Solving Simple Trigonometric Equations in a Specified Interval
Solving Simple Trigonometric Equations in a Specified Interval
When solving equations involving sine, cosine, or tangent, we often look for solutions only within a given interval, such as \(0 \leq x \leq 2\pi\) or \(0^\circ \leq \theta \leq 360^\circ\).
Steps to Solve:
- Isolate the trigonometric function (sin, cos, tan).
- Find the principal solution using inverse functions (\(\sin^{-1}, \cos^{-1}, \tan^{-1}\)).
- Determine all other solutions within the interval using the symmetry of the trig graph (CAST rule / unit circle).
- Write the complete set of solutions in the specified interval.
Example:
Solve for \(0 \leq x \leq 2\pi\): \(\sin x = \dfrac{\sqrt{3}}{2}\).
▶️ Answer/Explanation
Step 1: Principal solution
\(\sin^{-1}\left(\dfrac{\sqrt{3}}{2}\right) = \dfrac{\pi}{3}\).
Step 2: Other solutions
Sine is positive in Quadrant I and II.
So solutions are \(x = \dfrac{\pi}{3}, \; \pi – \dfrac{\pi}{3} = \dfrac{2\pi}{3}\).
Answer: \(x = \dfrac{\pi}{3}, \dfrac{2\pi}{3}\).
Example:
Solve for \(0^\circ \leq \theta \leq 360^\circ\): \(\cos \theta = -\dfrac{1}{2}\).
▶️ Answer/Explanation
Step 1: Principal solution
\(\cos^{-1}\left(\dfrac{1}{2}\right) = 60^\circ\).
Step 2: Adjust for negative cosine
Cosine is negative in Quadrant II and III.

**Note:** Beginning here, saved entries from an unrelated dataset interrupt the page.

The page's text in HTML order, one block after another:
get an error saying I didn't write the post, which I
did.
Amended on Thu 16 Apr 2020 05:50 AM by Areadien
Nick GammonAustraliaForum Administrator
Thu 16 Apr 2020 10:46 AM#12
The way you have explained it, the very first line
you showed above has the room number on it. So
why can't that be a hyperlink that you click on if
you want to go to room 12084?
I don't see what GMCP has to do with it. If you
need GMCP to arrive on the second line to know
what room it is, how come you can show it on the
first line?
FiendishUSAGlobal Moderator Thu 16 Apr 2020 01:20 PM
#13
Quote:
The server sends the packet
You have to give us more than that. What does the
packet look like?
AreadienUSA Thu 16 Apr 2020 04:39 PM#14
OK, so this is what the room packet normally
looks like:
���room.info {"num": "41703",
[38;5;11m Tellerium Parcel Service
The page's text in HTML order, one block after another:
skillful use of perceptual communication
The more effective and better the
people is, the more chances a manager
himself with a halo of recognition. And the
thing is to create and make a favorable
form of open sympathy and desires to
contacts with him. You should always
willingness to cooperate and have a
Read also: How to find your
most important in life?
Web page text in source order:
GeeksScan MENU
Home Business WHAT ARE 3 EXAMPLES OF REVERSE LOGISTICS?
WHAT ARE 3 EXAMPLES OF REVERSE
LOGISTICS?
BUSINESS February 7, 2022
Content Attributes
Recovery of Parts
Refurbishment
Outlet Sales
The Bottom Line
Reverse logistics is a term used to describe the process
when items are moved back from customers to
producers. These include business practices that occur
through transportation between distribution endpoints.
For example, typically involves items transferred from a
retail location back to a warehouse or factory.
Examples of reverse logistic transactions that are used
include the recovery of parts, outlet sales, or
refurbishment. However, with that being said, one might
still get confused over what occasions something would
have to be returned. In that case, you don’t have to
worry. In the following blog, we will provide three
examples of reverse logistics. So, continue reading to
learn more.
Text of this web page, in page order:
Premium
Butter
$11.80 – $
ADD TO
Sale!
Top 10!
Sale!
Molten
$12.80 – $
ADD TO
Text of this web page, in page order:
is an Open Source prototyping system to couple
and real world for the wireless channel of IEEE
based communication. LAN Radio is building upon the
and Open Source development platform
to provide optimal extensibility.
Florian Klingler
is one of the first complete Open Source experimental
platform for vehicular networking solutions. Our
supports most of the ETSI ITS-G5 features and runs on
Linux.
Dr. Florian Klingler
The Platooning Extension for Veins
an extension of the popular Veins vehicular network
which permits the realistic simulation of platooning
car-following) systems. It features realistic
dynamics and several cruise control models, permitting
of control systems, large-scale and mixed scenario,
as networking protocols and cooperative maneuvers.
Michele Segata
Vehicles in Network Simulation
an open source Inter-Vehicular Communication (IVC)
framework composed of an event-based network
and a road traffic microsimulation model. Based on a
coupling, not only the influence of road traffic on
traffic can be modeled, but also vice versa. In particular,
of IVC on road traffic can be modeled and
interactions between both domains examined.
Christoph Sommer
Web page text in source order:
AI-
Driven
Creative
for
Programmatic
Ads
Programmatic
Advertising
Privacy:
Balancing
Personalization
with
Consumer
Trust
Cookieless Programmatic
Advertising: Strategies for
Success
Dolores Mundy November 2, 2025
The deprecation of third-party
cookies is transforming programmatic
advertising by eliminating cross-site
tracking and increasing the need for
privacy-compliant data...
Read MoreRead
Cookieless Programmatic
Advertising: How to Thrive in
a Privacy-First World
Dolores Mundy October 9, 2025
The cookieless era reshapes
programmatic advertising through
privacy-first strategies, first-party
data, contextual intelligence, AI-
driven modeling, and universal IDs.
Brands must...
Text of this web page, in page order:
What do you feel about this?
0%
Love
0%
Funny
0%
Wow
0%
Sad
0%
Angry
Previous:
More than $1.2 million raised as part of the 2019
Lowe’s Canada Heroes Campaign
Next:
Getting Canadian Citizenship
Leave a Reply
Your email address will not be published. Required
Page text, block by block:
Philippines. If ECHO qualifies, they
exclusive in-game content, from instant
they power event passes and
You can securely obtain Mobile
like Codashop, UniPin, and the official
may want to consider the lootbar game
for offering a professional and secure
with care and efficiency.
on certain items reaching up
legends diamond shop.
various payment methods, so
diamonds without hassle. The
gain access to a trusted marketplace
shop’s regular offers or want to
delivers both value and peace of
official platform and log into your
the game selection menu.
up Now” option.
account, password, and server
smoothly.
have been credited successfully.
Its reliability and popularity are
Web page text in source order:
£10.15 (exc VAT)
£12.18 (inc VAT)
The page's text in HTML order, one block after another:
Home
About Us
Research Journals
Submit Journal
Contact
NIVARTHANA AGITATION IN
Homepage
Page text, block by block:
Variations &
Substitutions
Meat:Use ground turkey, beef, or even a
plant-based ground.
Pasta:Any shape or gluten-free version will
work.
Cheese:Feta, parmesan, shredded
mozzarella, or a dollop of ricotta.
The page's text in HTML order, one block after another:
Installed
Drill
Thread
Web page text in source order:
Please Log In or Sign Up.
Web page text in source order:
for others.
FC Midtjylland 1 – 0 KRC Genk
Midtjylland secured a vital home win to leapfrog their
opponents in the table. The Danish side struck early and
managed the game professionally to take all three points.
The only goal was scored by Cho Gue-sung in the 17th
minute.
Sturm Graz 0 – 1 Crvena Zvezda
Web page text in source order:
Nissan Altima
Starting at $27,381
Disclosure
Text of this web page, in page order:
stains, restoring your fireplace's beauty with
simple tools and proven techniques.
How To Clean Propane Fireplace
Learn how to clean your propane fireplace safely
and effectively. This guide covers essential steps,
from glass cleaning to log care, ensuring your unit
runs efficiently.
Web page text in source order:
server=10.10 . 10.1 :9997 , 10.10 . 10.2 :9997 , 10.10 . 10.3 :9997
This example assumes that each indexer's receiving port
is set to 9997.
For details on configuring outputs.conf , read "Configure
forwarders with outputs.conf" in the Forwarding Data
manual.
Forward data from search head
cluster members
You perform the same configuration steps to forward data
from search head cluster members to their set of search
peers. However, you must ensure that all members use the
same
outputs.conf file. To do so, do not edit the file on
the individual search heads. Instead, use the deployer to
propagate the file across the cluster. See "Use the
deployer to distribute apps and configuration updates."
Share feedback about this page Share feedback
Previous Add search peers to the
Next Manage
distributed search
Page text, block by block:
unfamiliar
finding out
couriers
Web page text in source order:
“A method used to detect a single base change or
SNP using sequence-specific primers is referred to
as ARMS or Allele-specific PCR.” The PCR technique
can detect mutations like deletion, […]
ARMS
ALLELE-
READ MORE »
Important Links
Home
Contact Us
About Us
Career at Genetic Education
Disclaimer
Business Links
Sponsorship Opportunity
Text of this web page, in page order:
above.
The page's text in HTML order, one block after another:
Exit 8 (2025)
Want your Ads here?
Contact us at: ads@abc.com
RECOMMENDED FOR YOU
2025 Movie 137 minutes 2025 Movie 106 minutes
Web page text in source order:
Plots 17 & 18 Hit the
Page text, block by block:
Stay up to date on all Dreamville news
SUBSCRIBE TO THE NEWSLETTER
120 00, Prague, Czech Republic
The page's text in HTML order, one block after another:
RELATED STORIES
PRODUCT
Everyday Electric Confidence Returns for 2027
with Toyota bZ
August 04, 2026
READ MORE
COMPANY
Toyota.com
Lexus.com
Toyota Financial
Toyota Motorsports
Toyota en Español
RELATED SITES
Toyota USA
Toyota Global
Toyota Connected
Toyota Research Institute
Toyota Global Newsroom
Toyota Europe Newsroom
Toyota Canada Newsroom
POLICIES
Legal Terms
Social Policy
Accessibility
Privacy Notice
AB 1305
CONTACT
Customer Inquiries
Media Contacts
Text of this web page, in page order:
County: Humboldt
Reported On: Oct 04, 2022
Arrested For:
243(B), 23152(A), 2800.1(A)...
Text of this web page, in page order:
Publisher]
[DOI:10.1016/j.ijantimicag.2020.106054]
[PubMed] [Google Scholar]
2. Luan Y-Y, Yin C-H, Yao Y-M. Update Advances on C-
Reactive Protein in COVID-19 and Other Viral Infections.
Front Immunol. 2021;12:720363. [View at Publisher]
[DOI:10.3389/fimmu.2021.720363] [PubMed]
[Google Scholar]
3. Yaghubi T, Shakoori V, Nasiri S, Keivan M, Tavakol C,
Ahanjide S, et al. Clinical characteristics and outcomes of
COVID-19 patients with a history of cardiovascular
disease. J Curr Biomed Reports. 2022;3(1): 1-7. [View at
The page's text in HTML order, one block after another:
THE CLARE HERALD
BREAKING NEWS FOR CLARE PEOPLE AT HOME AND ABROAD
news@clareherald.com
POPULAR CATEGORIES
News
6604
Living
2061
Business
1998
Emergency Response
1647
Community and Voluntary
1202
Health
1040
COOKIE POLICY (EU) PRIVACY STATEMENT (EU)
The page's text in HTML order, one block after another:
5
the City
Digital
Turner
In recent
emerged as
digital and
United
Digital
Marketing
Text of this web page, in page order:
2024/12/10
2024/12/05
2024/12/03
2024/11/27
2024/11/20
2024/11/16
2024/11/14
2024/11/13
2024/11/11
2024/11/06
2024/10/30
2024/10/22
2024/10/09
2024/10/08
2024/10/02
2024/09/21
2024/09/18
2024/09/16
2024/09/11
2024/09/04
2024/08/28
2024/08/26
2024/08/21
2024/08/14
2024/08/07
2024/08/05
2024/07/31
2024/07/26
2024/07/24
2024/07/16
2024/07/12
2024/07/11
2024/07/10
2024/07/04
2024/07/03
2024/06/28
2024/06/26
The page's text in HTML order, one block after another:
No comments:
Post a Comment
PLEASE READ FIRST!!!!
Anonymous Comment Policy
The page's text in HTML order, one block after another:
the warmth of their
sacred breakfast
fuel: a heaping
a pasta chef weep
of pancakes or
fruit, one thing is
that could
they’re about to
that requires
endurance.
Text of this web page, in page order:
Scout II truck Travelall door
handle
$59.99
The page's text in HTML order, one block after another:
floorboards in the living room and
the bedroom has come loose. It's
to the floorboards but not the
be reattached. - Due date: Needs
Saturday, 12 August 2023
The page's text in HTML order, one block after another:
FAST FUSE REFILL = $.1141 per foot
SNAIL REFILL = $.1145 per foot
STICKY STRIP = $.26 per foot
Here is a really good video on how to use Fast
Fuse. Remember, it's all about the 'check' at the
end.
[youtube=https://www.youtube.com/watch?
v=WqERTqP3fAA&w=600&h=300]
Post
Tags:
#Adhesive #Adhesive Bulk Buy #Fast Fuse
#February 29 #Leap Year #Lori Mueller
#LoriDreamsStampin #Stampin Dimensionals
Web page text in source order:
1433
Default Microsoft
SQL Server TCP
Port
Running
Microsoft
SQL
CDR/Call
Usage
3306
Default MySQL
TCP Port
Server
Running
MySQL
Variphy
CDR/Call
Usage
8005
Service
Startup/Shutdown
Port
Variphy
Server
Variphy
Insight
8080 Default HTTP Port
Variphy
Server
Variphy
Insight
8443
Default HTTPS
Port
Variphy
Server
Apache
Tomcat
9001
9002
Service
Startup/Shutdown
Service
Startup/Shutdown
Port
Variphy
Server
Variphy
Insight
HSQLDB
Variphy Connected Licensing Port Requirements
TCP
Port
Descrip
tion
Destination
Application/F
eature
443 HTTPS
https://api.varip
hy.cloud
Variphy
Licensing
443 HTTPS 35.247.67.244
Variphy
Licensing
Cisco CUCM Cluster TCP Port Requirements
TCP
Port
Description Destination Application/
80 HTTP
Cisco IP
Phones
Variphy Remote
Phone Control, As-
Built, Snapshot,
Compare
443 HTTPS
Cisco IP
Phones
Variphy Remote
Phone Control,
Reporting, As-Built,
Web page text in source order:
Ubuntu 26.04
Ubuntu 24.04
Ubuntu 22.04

So solutions are \(\theta = 180^\circ – 60^\circ = 120^\circ\), and \(\theta = 180^\circ + 60^\circ = 240^\circ\).
Answer: \(\theta = 120^\circ, 240^\circ\).
Example:
Solve for \(0 \leq x \leq 2\pi\): \(\tan x = 1\).
▶️ Answer/Explanation
Step 1: Principal solution
\(\tan^{-1}(1) = \dfrac{\pi}{4}\).
Step 2: Other solutions
Tangent is positive in Quadrant I and III.
So solutions are \(x = \dfrac{\pi}{4}, \; \pi + \dfrac{\pi}{4} = \dfrac{5\pi}{4}\).
Answer: \(x = \dfrac{\pi}{4}, \dfrac{5\pi}{4}\).